At the 2000 contest Israeli representatives, Ping-pong, waved Syrian flags during rehearsals. Israel and Syria were officially in a state of war at the time and Israel’s then Deputy Education Minister, Shlomo Yahalom called for the group’s participation to be banned claiming that they failed to represent national values. The waving of the Syrian flag during rehearsals on Israel’s Independence Day May 10th, in particular, caused further upset to officials who publically boycotted the group leaving them to cover their own expenses. Despite threats from Israeli broadcasting officials to ban the group from performing altogether, they appeared at the 2000 ESC and waved the Syrian flag along with the Israeli flag in a call for peace. Again, Eurovision isn’t a political contest…

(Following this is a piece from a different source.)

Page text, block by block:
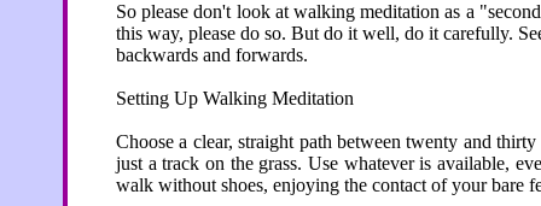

The case of Israel has shown how the Eurovision Song Contest often touches on sensitive subjects such as gender identity, sexuality, religion and politics. Indeed in Israel and Jerusalem, these issues often intrude in even the most unlikely of situations. The reaction of some officials in Israel has shown how seriously they regard Israel’s image. Such controversies therefore represent a struggle in Israel between secularism and religious freedom.

In 2009 Israel's Eurovision entry was called "There Must Be Another Way" and was performed by an Arab-Israeli duo, Mira and Noa. This was the first time an Arab singer had represented Israel and the first time Arabic had been performed under the Israeli flag at Eurovision. Whilst critics can argue that this was merely a clever public relations exercise, it is a significant entry for Israel and indeed for Eurovision. In particular the line "When I cry, I cry for both of us, my pain has no name", struck a chord with me when I saw the news this week. Given the current conflict in the region, which seems to be escalating by the hour, the message in that song is now more pertinent than ever.